我目前正在创建一个模型来预测生物体污染的毒性测定。
由于没有合适的数据集,尚未尝试。我只是想问我的代码是否正确。欢迎所有批评。另外,如果我遗漏或应该包含任何内容,请告诉我。
此外,我也在考虑更多的模型,例如 RandomForestRegressor、Boosting(AdaBoost、GradientBoost)。我应该考虑这些吗?另外,当我最终获得数据时,是否应该从测试中删除任何模型?
import numpy as np
import pandas as pd
import seaborn as sns
import matplotlib.pyplot as plt
df = pd.read_csv('') # csv file with data (concentration and mortality)
# basic chart
sns.scatterplot(data = df, x = 'Concentration', y = 'Mortality')
# basic split of training vs testing
from sklearn.model_selection import train_test_split
X_train, X_test, y_train, y_test = train_test_split(X,y,test_size=0.1, random_state=101)
# Linear model
from sklearn.linear_model import LinearRegression
lr_model = LinearRegression()
lr_model.fit(X_train,y_train)
lr_preds = lr_model.predict(X_test)
from sklearn.metrics import mean_absolute_error, mean_squared_error
mean_absolute_error(y_test, lr_preds)
np.sqrt(mean_absolute_error(y_test, lr_preds))
concentration_range = np.arange(0,100) # adjustable based on min/max concentration
concentration_preds = lr_model.predict(concentration_range.reshape(-1,1))
plt.figure(figsize = (12,6),dpi = 200)
sns.scatterplot(data = df, x = 'Concentration', y = 'Signal')
plt.plot(concentration_range,concentration_preds)
# Polynomical model
# Function for testing models
def run_model(model, X_train, y_train, X_test, y_test):
# Fit model
model.fit(X_train,y_train)
# Get metrics
preds = model.predict(X_test)
rmse = np.sqrt(mean_squared_error(y_test,preds))

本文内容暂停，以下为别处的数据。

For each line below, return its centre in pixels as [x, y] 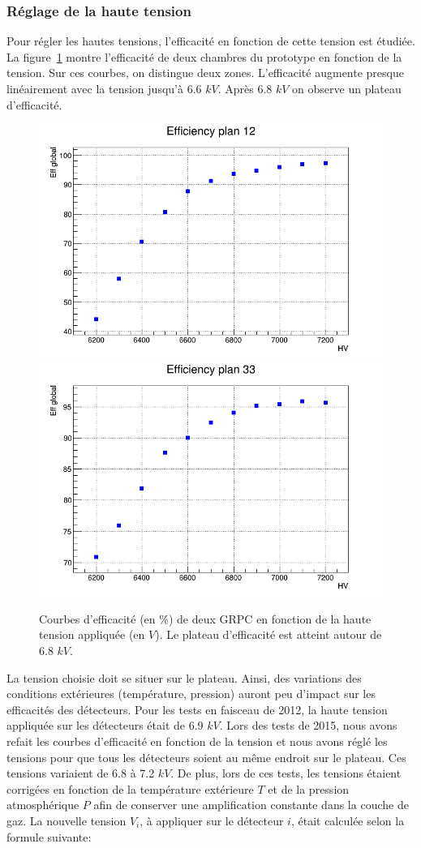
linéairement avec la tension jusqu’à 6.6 [104, 88]
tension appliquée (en [92, 634]
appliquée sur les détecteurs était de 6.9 [105, 725]
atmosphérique [43, 805]
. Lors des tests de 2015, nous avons [308, 725]
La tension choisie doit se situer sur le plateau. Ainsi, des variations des [184, 677]
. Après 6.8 [245, 88]
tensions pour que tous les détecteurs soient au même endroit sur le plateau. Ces [206, 757]
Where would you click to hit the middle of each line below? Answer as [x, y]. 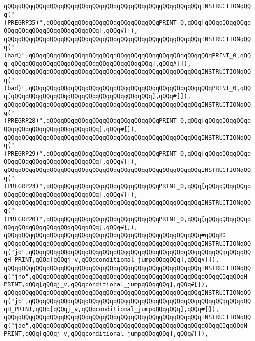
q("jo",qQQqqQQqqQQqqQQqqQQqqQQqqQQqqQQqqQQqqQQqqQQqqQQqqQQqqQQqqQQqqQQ [127, 252]
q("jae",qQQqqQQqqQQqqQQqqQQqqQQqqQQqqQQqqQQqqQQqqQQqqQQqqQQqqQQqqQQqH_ [127, 326]
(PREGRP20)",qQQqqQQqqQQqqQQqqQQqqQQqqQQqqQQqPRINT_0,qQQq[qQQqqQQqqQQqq [127, 219]
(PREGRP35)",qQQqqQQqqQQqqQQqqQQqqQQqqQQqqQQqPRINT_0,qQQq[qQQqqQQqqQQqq [127, 23]
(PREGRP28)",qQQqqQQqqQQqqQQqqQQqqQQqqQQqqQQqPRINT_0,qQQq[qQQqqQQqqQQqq [127, 121]
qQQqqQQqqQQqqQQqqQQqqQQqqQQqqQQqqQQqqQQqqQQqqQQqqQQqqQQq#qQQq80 [115, 236]
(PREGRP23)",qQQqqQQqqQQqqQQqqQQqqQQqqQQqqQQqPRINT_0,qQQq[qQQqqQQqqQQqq [127, 186]
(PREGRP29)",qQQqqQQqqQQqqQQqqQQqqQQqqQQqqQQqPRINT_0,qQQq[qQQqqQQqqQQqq [127, 154]
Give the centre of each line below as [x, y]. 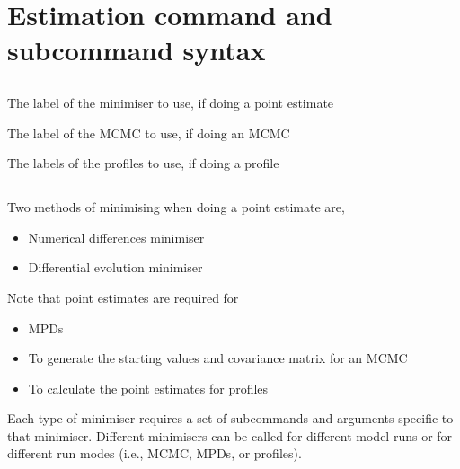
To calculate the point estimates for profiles [148, 388]
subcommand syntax [137, 50]
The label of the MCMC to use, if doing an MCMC [149, 133]
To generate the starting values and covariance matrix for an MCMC [218, 358]
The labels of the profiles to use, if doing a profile [143, 163]
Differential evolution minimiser [115, 267]
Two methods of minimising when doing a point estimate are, [176, 207]
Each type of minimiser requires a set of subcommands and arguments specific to [230, 418]

mae = mean_absolute_error(y_test, preds)
print(f'MAE: {mae}')
print(f'RMSE: {rmse}')
# Plot results model signal range
concentration_range = np.arange(0,100) # again this is adjustable
concentration_preds = model.predict(concentration_range.reshape(-1,1))
plt.figure(figsize = (12,8), dpi = 200)
sns.scatterplot(x = 'Concentration', y = 'Mortality', data = df, color = 'black')
plt.plot(concentration_range, concentration_preds)
from sklearn.pipeline import make_pipeline
from sklearn.preprocessing import PolynomialFeatures
pipe = make_pipeline(PolynomialFeatures(degree = 2),LinearRegression()) # degree is adjustable
run_model(pipe, X_train, y_train, X_test, y_test)
# K-Nearest Neighbors model
from sklearn.neighbors import KNeighborsRegressor
k_values = [1,2,3,4,5,6,7,8,9,10]
for k in k_values:
model = KNeighborsRegressor(n_neighbors=k)
run_model(model, X_train,y_train,X_test, y_test)
# Decision Tree model
from sklearn.tree import DecisionTreeRegressor
model = DecisionTreeRegressor()
run_model(model, X_train, y_train, X_test, y_test)
# SVR Model
from sklearn.svm import SVR # Support Vector Regression
from sklearn.model_selection import GridSearchCV
svr = SVR()
param_grid = {'C':[0.01,0.1,1,5,10,100,1000],
'gamma':['auto','scale']}
grid = GridSearchCV(svr, param_grid)
run_model(grid, X_train,y_train,X_test, y_test)
您的代码看起来不错,我会考虑添加 R^2 以获得整体适合。